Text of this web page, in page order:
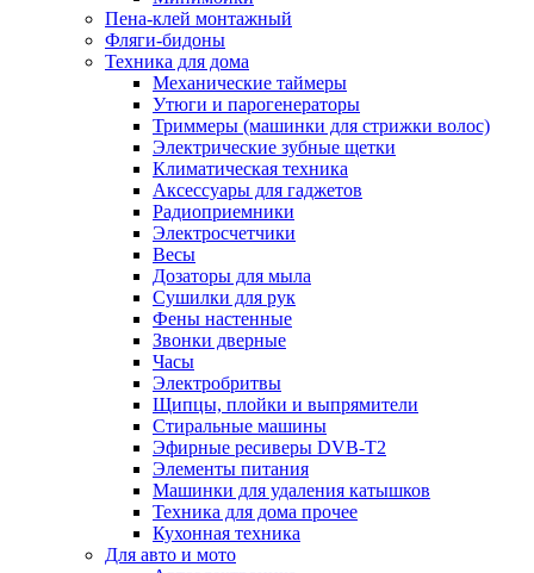
Пена-клей монтажный
Фляги-бидоны
Техника для дома
Механические таймеры
Утюги и парогенераторы
Триммеры (машинки для стрижки волос)
Электрические зубные щетки
Климатическая техника
Аксессуары для гаджетов
Радиоприемники
Электросчетчики
Весы
Дозаторы для мыла
Сушилки для рук
Фены настенные
Звонки дверные
Часы
Электробритвы
Щипцы, плойки и выпрямители
Стиральные машины
Эфирные ресиверы DVB-T2
Элементы питания
Машинки для удаления катышков
Техника для дома прочее
Кухонная техника
Для авто и мото
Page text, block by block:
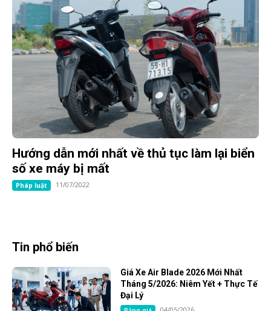
Hướng dẫn mới nhất về thủ tục làm lại biển
số xe máy bị mất
Pháp luật 11/07/2022
Tin phổ biến
Giá Xe Air Blade 2026 Mới Nhất
Tháng 5/2026: Niêm Yết + Thực Tế
Đại Lý
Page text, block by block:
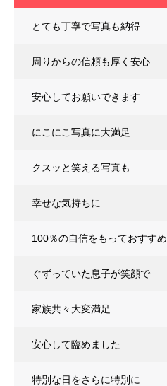
とても丁寧で写真も納得
周りからの信頼も厚く安心
安心してお願いできます
にこにこ写真に大満足
クスッと笑える写真も
幸せな気持ちに
100％の自信をもっておすすめ
ぐずっていた息子が笑顔で
家族共々大変満足
安心して臨めました
特別な日をさらに特別に
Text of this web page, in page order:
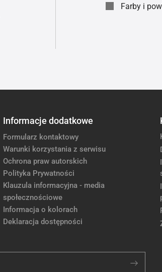
Farby i
Informacje dodatkowe
Formularz kontaktowy
Warunki korzystania z serwisu
Ochrona praw autorskich
Polityka Prywatności
Klauzula informacyjna - media
społecznościowe
Informacja o kolorach
Deklaracja dostępności
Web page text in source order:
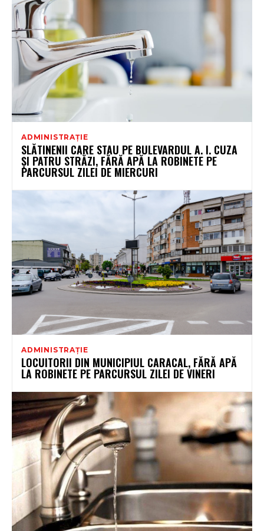
ADMINISTRAȚIE
SLĂTINENII CARE STAU PE BULEVARDUL A. I. CUZA
ȘI PATRU STRĂZI, FĂRĂ APĂ LA ROBINETE PE
PARCURSUL ZILEI DE MIERCURI
ADMINISTRAȚIE
LOCUITORII DIN MUNICIPIUL CARACAL, FĂRĂ APĂ
LA ROBINETE PE PARCURSUL ZILEI DE VINERI
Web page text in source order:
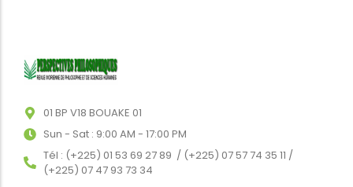
01 BP V18 BOUAKE 01
Sun - Sat : 9:00 AM - 17:00 PM
Tél : (+225) 01 53 69 27 89 / (+225) 07 57 74 35 11 /
(+225) 07 47 93 73 34
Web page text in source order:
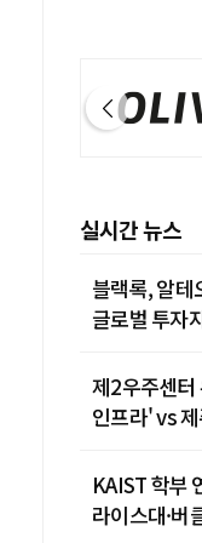
실시간 뉴스
블랙록, 알
글로벌 투자
제2우주센
인프라' vs
KAIST 학부
라이스대·버
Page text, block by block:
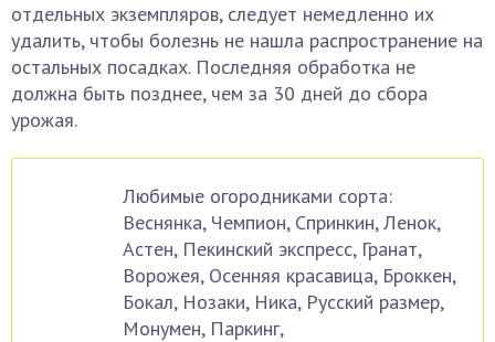
отдельных экземпляров, следует немедленно их
удалить, чтобы болезнь не нашла распространение на
остальных посадках. Последняя обработка не
должна быть позднее, чем за 30 дней до сбора
урожая.
Любимые огородниками сорта:
Веснянка, Чемпион, Спринкин, Ленок,
Астен, Пекинский экспресс, Гранат,
Ворожея, Осенняя красавица, Броккен,
Бокал, Нозаки, Ника, Русский размер,
Монумен, Паркинг,

═══

The task
Which of the lines above hold the string "FĂRĂ"? Pick each of them out.

Response area
ȘI PATRU STRĂZI, FĂRĂ APĂ LA ROBINETE PE
LOCUITORII DIN MUNICIPIUL CARACAL, FĂRĂ APĂ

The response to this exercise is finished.